11. Third-Party Links
Your Zori.bio page may contain links to third-party websites and services. This Privacy Policy does not apply to those third-party services. We encourage you to review the privacy policies of any third-party services you visit.
12. Data Breach Notification
In the event of a data breach that poses a high risk to your rights and freedoms, we will:
- Notify affected users without undue delay (within 72 hours where feasible)

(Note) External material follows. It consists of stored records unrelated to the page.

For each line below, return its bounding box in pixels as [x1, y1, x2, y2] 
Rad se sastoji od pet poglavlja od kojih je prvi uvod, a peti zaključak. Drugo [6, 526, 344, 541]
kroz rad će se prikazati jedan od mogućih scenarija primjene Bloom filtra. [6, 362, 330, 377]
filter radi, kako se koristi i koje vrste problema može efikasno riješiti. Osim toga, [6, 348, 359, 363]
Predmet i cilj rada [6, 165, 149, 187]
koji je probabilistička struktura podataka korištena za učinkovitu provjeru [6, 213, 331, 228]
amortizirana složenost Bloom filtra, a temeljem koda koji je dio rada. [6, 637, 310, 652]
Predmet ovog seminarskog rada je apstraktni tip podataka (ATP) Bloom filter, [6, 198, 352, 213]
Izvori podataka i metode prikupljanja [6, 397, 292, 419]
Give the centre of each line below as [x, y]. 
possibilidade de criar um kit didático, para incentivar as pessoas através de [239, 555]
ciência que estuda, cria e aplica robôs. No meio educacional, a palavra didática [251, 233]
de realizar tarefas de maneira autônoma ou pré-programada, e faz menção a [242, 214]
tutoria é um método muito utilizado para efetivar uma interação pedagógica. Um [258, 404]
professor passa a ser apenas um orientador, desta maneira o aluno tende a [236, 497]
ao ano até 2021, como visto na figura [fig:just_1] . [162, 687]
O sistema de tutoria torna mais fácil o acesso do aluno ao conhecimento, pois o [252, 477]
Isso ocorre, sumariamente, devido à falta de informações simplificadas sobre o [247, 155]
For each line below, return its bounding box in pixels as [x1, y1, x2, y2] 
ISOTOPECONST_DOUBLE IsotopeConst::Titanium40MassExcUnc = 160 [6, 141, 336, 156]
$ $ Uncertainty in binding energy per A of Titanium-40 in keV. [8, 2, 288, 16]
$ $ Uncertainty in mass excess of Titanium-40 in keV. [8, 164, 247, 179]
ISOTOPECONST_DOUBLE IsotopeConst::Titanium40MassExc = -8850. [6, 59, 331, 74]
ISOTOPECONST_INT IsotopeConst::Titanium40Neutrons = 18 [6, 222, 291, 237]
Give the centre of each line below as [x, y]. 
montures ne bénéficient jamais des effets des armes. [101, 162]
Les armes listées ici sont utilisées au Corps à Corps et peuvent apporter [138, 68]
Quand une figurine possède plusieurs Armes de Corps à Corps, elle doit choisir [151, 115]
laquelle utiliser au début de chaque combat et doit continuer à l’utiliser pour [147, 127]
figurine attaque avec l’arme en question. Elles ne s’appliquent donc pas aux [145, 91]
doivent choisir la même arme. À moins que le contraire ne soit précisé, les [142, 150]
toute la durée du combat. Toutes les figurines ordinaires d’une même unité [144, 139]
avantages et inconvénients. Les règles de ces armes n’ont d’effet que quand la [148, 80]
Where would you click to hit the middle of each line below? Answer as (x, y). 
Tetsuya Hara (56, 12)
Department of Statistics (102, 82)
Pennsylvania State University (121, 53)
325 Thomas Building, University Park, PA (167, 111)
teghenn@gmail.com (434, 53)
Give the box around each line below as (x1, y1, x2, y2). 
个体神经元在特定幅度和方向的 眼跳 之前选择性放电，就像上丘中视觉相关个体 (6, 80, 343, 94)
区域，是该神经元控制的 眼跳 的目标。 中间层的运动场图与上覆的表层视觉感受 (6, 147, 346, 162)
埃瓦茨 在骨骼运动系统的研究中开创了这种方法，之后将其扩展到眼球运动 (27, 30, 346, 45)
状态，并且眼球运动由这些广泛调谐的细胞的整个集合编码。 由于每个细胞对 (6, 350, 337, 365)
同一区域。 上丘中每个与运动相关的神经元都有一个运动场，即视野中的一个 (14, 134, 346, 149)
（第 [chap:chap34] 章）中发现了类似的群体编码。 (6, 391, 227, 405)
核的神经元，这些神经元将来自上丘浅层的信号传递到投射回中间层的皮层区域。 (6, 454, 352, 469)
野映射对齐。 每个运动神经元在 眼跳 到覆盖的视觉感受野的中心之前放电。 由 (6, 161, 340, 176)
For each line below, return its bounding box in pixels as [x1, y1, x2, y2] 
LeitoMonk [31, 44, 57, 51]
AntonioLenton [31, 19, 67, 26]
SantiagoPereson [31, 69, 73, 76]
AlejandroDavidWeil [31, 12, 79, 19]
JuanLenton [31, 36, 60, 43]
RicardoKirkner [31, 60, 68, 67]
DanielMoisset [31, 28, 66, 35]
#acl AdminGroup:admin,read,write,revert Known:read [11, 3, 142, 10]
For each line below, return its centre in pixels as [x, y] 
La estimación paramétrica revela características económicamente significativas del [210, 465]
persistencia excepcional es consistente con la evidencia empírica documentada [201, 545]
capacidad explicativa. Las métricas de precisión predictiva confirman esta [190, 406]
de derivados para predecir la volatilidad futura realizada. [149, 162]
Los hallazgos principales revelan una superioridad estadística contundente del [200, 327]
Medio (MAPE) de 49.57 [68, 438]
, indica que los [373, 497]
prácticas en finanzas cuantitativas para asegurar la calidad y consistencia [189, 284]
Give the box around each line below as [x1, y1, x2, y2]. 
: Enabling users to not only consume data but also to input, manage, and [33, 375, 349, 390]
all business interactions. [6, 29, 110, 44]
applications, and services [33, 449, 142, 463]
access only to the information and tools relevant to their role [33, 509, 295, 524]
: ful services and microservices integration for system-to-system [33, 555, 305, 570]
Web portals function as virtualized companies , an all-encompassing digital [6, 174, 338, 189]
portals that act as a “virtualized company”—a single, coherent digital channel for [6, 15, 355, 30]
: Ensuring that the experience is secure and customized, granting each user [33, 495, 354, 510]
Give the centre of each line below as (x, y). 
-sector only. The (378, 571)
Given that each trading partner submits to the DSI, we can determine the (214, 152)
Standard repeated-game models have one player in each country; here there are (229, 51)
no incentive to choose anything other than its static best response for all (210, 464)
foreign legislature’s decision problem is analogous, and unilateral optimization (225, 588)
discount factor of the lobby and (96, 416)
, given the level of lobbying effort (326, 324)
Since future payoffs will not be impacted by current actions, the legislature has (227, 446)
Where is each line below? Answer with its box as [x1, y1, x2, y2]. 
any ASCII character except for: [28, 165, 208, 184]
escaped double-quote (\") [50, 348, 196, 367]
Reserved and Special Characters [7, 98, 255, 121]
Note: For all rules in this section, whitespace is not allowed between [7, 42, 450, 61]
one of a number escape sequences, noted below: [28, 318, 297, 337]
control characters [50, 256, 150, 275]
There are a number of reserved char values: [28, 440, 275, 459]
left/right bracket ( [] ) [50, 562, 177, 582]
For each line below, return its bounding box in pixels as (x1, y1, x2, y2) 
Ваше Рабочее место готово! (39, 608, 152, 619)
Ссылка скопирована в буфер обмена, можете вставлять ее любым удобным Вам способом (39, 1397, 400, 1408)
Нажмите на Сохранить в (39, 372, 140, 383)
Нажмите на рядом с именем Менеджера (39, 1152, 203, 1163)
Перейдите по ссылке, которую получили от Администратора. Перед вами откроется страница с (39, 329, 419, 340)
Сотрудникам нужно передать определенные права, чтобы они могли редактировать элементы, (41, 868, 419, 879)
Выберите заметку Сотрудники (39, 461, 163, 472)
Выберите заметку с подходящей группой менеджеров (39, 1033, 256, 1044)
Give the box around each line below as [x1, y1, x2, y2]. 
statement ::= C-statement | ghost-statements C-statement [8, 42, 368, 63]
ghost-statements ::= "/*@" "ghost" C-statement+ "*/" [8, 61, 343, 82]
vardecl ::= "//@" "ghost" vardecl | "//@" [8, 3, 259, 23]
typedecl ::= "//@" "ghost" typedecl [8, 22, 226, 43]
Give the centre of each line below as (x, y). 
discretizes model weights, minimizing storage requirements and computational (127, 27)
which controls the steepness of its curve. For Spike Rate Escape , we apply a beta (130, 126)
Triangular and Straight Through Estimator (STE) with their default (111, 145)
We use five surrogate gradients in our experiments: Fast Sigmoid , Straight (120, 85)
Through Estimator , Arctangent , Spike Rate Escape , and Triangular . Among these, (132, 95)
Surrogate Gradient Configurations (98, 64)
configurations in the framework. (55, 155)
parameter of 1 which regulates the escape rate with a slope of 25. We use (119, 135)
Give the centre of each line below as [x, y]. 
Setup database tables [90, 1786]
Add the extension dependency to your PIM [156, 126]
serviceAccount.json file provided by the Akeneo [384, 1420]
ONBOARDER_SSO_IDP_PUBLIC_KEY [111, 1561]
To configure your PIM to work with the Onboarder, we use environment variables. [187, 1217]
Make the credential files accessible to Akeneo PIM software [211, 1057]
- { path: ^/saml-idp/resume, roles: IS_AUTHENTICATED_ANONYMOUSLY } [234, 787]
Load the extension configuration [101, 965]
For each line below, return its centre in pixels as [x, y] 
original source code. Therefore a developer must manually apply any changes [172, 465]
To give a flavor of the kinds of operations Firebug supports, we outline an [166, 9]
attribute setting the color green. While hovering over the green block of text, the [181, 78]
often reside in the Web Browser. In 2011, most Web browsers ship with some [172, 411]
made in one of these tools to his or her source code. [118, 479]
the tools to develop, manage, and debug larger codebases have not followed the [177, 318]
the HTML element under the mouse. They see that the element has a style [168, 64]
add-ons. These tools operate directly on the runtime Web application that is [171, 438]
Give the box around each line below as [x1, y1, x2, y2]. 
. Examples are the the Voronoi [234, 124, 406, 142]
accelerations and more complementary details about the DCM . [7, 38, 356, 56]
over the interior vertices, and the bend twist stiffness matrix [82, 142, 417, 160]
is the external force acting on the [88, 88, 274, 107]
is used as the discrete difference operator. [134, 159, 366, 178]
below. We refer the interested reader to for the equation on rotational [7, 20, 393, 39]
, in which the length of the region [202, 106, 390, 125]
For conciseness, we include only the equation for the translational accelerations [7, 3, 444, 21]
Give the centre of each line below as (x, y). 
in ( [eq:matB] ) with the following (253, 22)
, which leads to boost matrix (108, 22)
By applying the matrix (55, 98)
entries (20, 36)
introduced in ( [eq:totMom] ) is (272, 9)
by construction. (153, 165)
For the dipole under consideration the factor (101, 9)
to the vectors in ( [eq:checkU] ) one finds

- Notify relevant supervisory authorities as required by law
- Provide details about the breach and steps we are taking
13. Changes to This Privacy Policy
We may update this Privacy Policy from time to time. We will notify you of material changes by:
- Posting the updated policy on our website
- Updating the "Effective Date" at the top
- Sending an email notification for significant changes
Your continued use of the Service after changes take effect constitutes acceptance of the updated policy.
14. Contact Us
For questions, concerns, or requests regarding this Privacy Policy or your personal data, please contact us:
Zori.bio - Data Protection Inquiries
Slobodskyi Oleksandr Mykolayovych
Kerchenska 118, Odesa, 65069, Ukraine
Email: hello@zori.bio
For EU/UK residents: If you are not satisfied with our response, you have the right to lodge a complaint with your local data protection supervisory authority.